#### Records for the task ####
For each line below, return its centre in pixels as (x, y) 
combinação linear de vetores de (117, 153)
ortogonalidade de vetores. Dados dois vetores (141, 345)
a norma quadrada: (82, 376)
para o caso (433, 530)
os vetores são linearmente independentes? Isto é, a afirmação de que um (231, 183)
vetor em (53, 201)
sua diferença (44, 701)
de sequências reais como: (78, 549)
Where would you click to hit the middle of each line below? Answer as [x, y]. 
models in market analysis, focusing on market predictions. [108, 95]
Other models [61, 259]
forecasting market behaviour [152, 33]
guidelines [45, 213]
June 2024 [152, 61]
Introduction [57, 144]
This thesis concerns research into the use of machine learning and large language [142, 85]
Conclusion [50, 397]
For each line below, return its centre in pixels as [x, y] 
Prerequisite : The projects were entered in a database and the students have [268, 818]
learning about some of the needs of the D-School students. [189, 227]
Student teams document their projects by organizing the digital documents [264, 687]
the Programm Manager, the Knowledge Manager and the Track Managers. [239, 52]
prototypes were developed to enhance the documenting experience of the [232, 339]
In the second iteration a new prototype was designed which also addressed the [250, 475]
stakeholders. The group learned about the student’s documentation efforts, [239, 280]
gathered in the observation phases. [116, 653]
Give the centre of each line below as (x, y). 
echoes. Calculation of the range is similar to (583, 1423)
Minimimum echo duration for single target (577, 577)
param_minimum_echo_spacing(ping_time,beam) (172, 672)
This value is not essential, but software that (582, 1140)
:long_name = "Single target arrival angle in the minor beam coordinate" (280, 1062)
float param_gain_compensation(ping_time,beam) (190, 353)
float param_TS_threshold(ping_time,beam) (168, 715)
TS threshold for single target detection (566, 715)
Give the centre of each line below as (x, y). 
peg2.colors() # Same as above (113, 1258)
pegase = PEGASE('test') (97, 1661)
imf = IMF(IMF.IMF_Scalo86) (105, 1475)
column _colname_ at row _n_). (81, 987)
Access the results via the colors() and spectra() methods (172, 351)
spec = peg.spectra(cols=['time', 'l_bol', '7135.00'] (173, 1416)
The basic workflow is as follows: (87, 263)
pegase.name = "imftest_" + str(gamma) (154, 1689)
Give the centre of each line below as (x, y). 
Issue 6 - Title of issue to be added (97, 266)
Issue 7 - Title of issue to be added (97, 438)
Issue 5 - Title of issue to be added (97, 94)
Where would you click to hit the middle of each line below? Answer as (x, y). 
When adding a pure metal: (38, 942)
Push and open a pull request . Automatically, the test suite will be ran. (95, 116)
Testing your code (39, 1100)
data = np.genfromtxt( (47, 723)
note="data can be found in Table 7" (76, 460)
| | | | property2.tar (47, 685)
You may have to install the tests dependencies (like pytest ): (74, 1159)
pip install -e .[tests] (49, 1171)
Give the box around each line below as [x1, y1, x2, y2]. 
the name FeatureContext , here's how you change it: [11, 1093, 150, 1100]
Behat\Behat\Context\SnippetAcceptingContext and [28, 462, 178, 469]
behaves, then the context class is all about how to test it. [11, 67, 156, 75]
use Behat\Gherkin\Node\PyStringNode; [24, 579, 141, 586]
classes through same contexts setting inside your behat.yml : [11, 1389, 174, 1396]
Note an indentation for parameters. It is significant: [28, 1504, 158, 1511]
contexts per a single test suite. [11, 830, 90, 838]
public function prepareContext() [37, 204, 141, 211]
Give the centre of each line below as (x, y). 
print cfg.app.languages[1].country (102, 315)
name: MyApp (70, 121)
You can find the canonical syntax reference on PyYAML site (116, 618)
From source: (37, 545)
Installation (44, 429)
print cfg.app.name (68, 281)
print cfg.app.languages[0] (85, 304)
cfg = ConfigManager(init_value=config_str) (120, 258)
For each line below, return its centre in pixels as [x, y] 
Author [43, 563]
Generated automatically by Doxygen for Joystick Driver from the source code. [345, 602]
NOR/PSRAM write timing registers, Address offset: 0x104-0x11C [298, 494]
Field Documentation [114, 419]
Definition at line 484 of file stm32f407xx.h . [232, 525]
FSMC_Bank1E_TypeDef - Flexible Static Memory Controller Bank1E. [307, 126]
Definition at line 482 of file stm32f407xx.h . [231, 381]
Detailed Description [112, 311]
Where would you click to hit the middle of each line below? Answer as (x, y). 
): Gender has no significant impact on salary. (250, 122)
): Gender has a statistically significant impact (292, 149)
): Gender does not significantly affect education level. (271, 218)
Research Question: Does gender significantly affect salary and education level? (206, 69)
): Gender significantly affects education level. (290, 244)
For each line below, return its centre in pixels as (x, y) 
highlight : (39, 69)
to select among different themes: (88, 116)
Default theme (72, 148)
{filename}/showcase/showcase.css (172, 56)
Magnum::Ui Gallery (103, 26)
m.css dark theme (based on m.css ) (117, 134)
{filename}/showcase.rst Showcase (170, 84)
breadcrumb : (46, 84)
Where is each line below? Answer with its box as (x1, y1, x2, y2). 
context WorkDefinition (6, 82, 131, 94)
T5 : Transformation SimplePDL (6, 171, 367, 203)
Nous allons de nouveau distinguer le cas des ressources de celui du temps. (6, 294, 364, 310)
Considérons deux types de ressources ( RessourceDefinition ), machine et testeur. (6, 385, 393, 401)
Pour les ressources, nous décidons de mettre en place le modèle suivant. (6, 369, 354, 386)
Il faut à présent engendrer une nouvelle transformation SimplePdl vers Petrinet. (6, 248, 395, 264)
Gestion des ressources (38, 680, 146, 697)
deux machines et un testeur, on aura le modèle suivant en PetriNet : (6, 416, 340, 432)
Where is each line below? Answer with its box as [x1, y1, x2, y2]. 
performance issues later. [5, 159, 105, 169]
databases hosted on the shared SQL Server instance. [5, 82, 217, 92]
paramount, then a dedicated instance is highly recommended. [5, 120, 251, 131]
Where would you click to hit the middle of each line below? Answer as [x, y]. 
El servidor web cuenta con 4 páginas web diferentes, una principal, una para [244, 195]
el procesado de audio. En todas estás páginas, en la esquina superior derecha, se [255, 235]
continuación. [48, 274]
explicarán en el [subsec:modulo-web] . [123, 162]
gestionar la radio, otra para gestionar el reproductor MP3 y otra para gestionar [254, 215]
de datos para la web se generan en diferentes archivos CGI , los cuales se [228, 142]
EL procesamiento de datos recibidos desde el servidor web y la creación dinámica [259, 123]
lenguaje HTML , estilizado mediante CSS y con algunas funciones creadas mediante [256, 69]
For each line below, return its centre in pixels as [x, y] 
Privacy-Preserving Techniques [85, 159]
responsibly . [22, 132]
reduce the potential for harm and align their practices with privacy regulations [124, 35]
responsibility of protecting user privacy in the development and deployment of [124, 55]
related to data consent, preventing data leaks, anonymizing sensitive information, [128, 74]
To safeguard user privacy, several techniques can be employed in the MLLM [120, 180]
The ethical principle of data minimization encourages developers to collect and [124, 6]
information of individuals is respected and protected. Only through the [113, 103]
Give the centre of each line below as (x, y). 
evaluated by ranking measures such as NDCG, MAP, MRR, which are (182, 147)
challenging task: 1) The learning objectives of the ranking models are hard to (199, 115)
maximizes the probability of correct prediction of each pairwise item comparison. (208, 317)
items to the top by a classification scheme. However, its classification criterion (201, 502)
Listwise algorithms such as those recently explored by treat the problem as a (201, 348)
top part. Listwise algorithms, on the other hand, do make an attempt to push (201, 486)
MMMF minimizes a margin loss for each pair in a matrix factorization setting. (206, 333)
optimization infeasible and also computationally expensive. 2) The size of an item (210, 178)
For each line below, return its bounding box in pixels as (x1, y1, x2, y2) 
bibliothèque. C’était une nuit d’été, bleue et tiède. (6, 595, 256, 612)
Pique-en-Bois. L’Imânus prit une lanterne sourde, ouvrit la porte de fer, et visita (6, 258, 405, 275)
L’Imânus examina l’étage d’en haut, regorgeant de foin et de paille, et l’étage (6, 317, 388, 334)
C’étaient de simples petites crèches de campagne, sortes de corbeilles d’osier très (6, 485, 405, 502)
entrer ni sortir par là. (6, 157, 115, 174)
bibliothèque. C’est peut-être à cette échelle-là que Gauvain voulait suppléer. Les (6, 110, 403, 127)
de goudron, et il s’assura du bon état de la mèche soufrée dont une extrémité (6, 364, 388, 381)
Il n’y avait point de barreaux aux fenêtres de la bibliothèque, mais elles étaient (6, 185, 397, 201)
####
** Exercise requirements **
Set down exactly the lines from the opening line of the material through the line in which "para o caso (433, 530)" occurs, both included, and no other lines.

** Exercise solution **
For each line below, return its centre in pixels as (x, y) 
combinação linear de vetores de (117, 153)
ortogonalidade de vetores. Dados dois vetores (141, 345)
a norma quadrada: (82, 376)
para o caso (433, 530)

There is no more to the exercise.